Answer One: the easy version

(string conversion using split())

import math
def combine(stringA, stringB):
  stringC = stringA + "\n" + stringB
  len1 = len(stringC)
  stringD = stringC * len1
  return stringD
def seperate(stringE):
  len2 = math.isqrt(len(stringE))
  stringF = stringE[0:len2]
  stringG, stringH = stringF.split("*", 2)
  return stringG, stringH

This functions takes two strings, combines them with an asterisk and then multiplies them by their combined length (plus the asterisk).

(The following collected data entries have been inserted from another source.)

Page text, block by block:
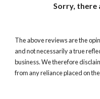
Sorry, there
The above reviews are the
and not necessarily a true
business. We therefore
from any reliance placed on
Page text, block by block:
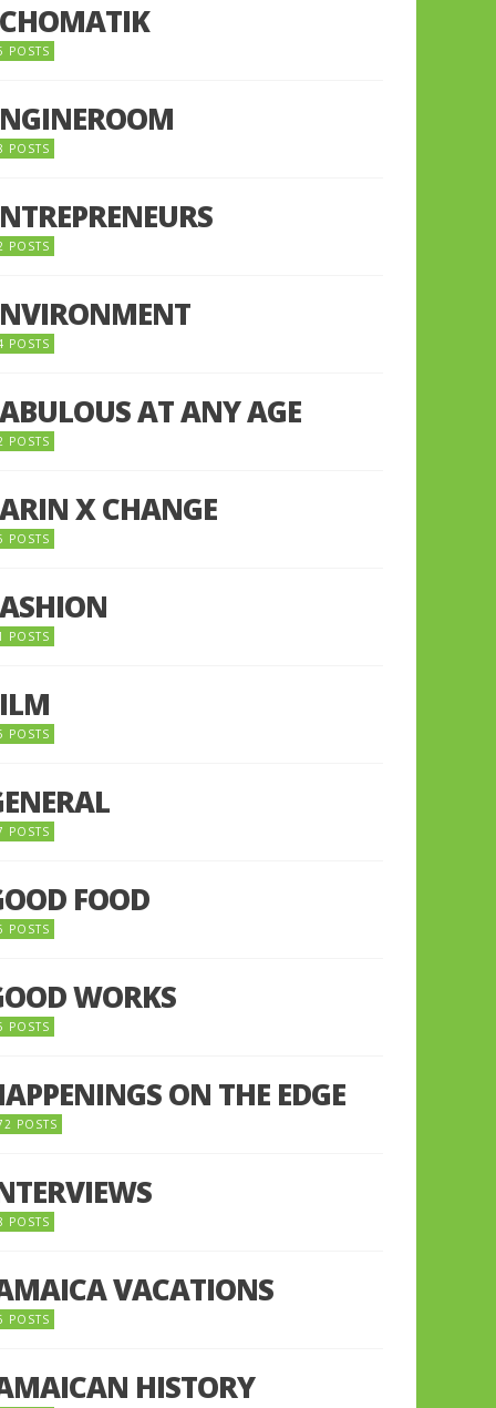
POSTS
POSTS
POSTS
POSTS
AT ANY AGE
POSTS
X CHANGE
POSTS
POSTS
POSTS
POSTS
FOOD
POSTS
WORKS
POSTS
ON THE EDGE
POSTS
POSTS
VACATIONS
POSTS
HISTORY
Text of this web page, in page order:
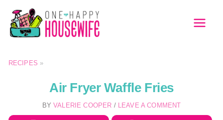
Skip
content
RECIPES »
Air Fryer Waffle Fries
BYVALERIE COOPER / LEAVE A COMMENT
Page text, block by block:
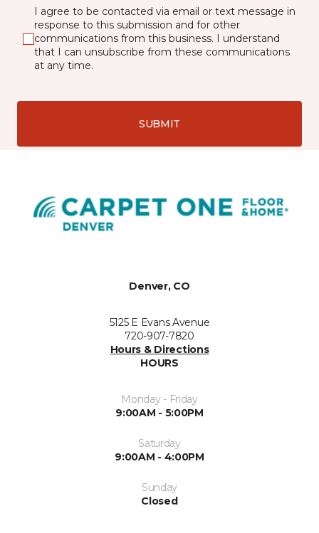
I agree to be contacted via email or text message in
response to this submission and for other
communications from this business. I understand
that I can unsubscribe from these communications
at any time.
SUBMIT
Denver, CO
5125 E Evans Avenue
720-907-7820
Hours & Directions
HOURS
Monday - Friday
9:00AM - 5:00PM
Saturday
9:00AM - 4:00PM
Sunday
Closed
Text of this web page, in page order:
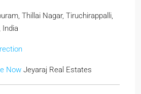
Thillai Nagar, Tiruchirappalli,
India
Now Jeyaraj Real Estates
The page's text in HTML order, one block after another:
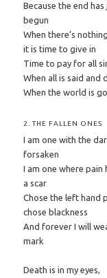
Because the end has
begun
When there’s
it is time to give in
Time to pay for all
When all is said and
When the world is
2. THE FALLEN ONES
I am one with the
forsaken
I am one where pain
a scar
Chose the left hand
chose blackness
And forever I will
mark
Death is in my eyes,
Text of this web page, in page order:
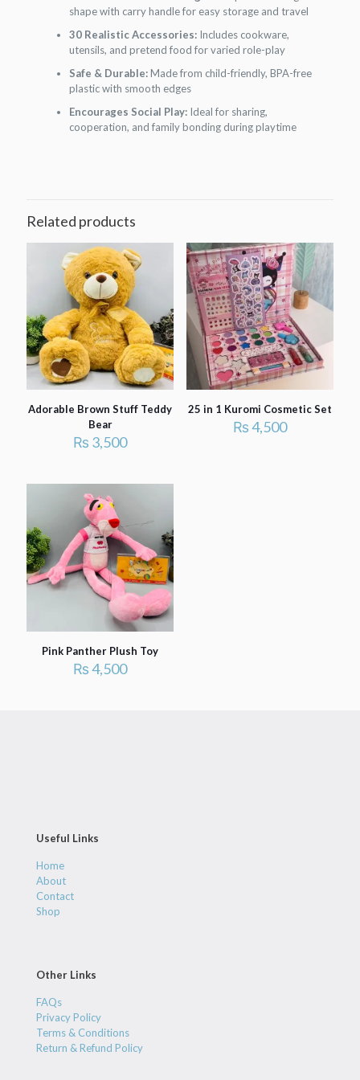
shape with carry handle for easy storage and travel
30 Realistic Accessories: Includes cookware,
utensils, and pretend food for varied role-play
Safe & Durable:Made from child-friendly, BPA-free
plastic with smooth edges
Encourages Social Play: Ideal for sharing,
cooperation, and family bonding during playtime
Related products
Adorable Brown Stuff Teddy
Bear
₨ 3,500
25 in 1 Kuromi Cosmetic Set
₨4,500
Pink Panther Plush Toy
₨4,500
Useful Links
Home
About
Contact
Shop
Other Links
FAQs
Privacy Policy
Terms & Conditions
Return & Refund Policy
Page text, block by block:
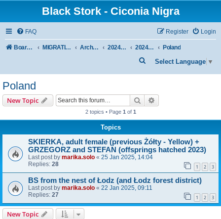
Black Stork - Ciconia Nigra
FAQ Login
Register
Board index MIGRATION OF BLACK STORKS WITH TRANSMITTERS Archive - previous seasons 2024/2025 SEASON 2024/2025 AUTUMN-WINTER Poland
Select Language ▼
e
Poland
New Topic Search
2 topics • Page 1 of 1
Topics
SKIERKA, adult female (previous Żółty - Yellow) +
GRZEGORZ and STEFAN (offsprings hatched 2023)
Last post by marika.solo « 25 Jan 2025, 14:04
Replies: 28 1 2 3
BS from the nest of Łodz (and Łodz forest district)
Last post by marika.solo « 22 Jan 2025, 09:11
Replies: 27 1 2 3
New Topic
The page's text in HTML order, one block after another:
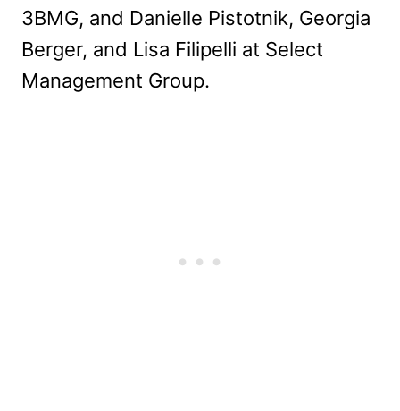
3BMG, and Danielle Pistotnik, Georgia
Berger, and Lisa Filipelli at Select
Management Group.
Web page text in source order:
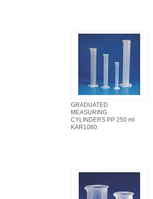
GRADUATED
MEASURING
CYLINDERS PP 250 ml
KAR1080
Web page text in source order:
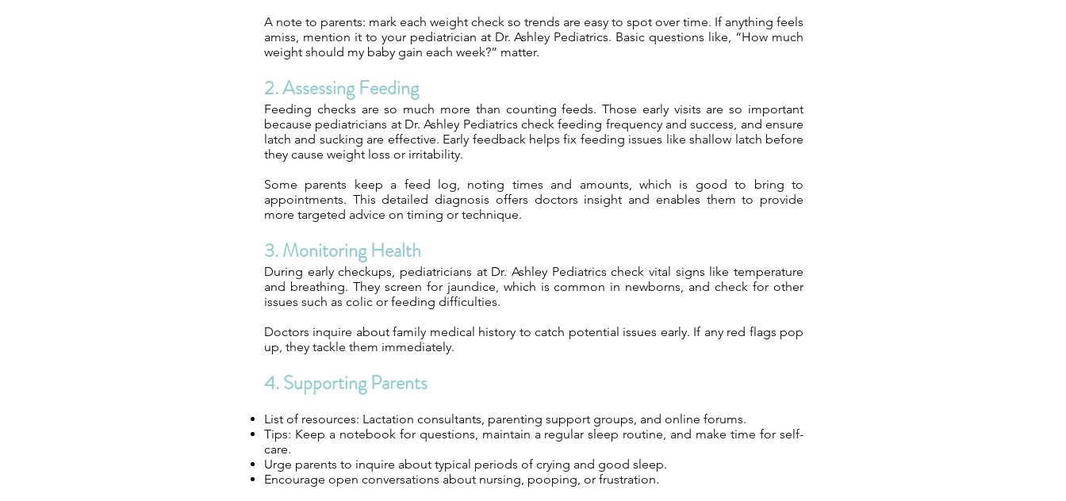
A note to parents: mark each weight check so trends are easy to spot over time. If anything feels
amiss, mention it to your pediatrician at Dr. Ashley Pediatrics. Basic questions like, “How much
weight should my baby gain each week?” matter.
2. Assessing Feeding
Feeding checks are so much more than counting feeds. Those early visits are so important
because pediatricians at Dr. Ashley Pediatrics check feeding frequency and success, and ensure
latch and sucking are effective. Early feedback helps fix feeding issues like shallow latch before
they cause weight loss or irritability.
Some parents keep a feed log, noting times and amounts, which is good to bring to
appointments. This detailed diagnosis offers doctors insight and enables them to provide
more targeted advice on timing or technique.
3. Monitoring Health
During early checkups, pediatricians at Dr. Ashley Pediatrics check vital signs like temperature
and breathing. They screen for jaundice, which is common in newborns, and check for other
issues such as colic or feeding difficulties.
Doctors inquire about family medical history to catch potential issues early. If any red flags pop
up, they tackle them immediately.
4. Supporting Parents
List of resources: Lactation consultants, parenting support groups, and online forums.
Tips: Keep a notebook for questions, maintain a regular sleep routine, and make time for self-
care.
Urge parents to inquire about typical periods of crying and good sleep.
Encourage open conversations about nursing, pooping, or frustration.
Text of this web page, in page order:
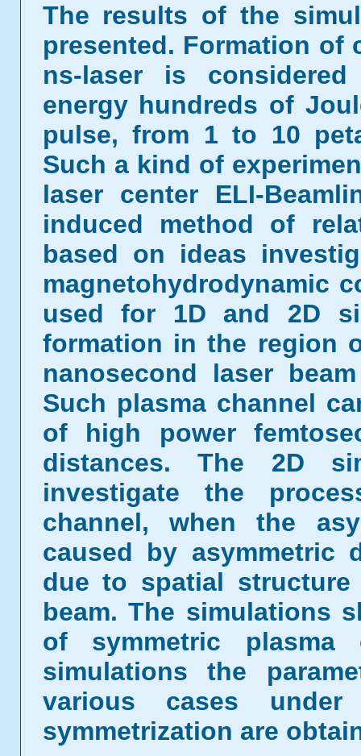
The results of the
presented. Formation of
ns-laser is
energy hundreds of
pulse, from 1 to 10
Such a kind of
laser center ELI-
induced method of
based on ideas
magnetohydrodynamic
used for 1D and 2D
formation in the region
nanosecond laser
Such plasma channel
of high power
distances. The 2D
investigate the
channel, when the
caused by asymmetric
due to spatial
beam. The simulations
of symmetric plasma
simulations the
various cases
symmetrization are
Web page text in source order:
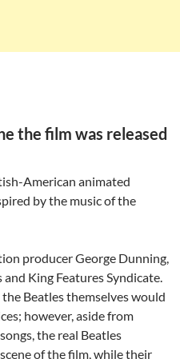
the film was released
American animated
by the music of the
producer George Dunning,
King Features Syndicate.
Beatles themselves would
however, aside from
the real Beatles
of the film, while their
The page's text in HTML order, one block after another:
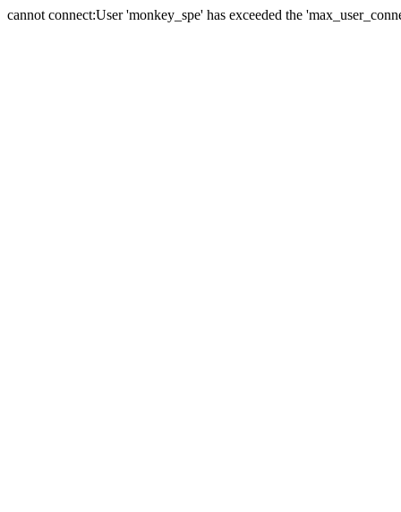
cannot connect:User 'monkey_spe' has exceeded the
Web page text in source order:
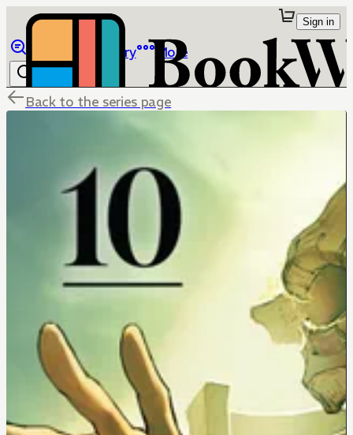
Library More
Sign in
Back to the series page
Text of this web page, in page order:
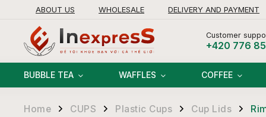
ABOUT US WHOLESALE
DELIVERY AND PAYMENT
Customer
+420 776
BUBBLE TEA WAFFLES COFFEE
Home / CUPS / Plastic Cups / Cup Lids /
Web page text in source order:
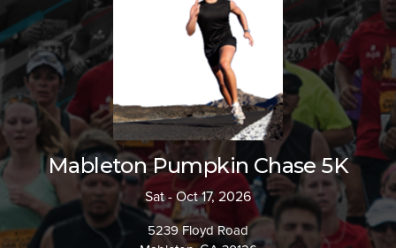
Mableton Pumpkin Chase 5K
Sat - Oct 17, 2026
5239 Floyd Road
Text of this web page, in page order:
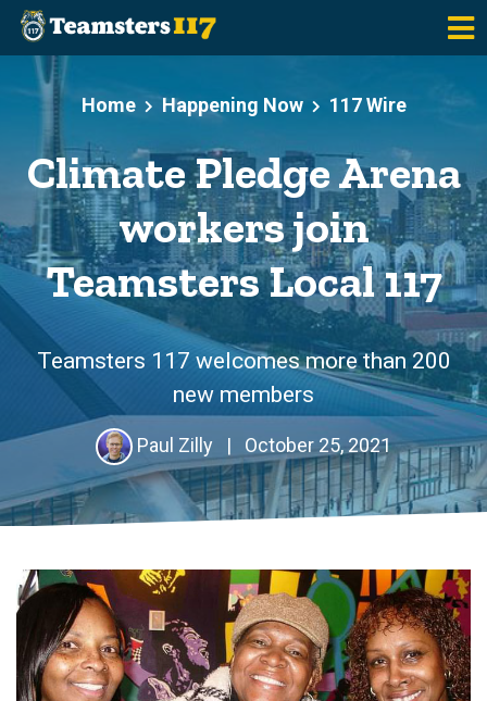
Skip to main content
Home
Happening Now 117 Wire
Climate Pledge Arena
workers join
Teamsters Local 117
Teamsters 117 welcomes more than 200
new members
Paul Zilly | October 25, 2021
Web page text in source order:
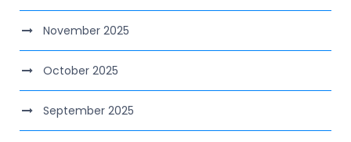
November 2025
October 2025
September 2025
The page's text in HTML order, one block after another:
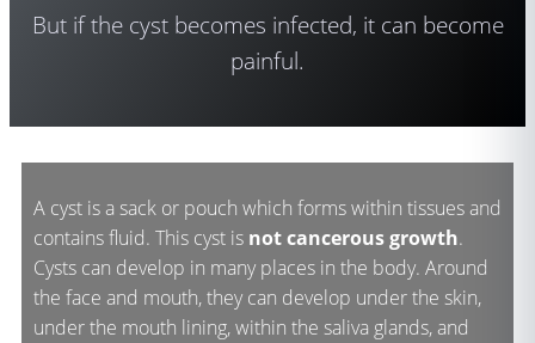
But if the cyst becomes infected, it can become
painful.
A cyst is a sack or pouch which forms within tissues and
contains fluid. This cyst is not cancerous growth.
Cysts can develop in many places in the body. Around
the face and mouth, they can develop under the skin,
under the mouth lining, within the saliva glands, and
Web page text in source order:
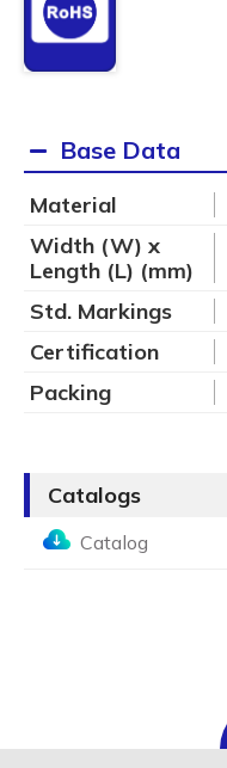
Base Data
Material
Width (W) x
Length (L) (mm)
Std. Markings
Certification
Packing
Catalogs
Catalog

To decode, it takes the square root of the length, splits ton the asterisk, and returns the strings (tested).

Now for the hard version.

Answer Two: the actually hard version

(hex conversion)

def combine2(stringI, stringJ):
  stringK = stringI + "\n" + stringJ 
  integerA = stringK.encode().hex()
  integerB = int(integerA, 16)
  return integerB
def seperate2(integerC):
  integerD = (int(integerC))
  integerE = hex(integerD)
  stringL = str(integerE)
  stringM = stringL[2:]
  stringN = bytes.fromhex(stringM).decode('ascii')
  stringO, stringP = stringN.split(":")
  return stringO, stringP

Three years later and I've actually done it: this code can first convert a string to hex, return that, then take that hex string (note, leave the 0x in or the first character will be removed) and convert it to the string that you originally had (again, painfully tested). (Edit 3: now you can't break it - newlines can't appear in input)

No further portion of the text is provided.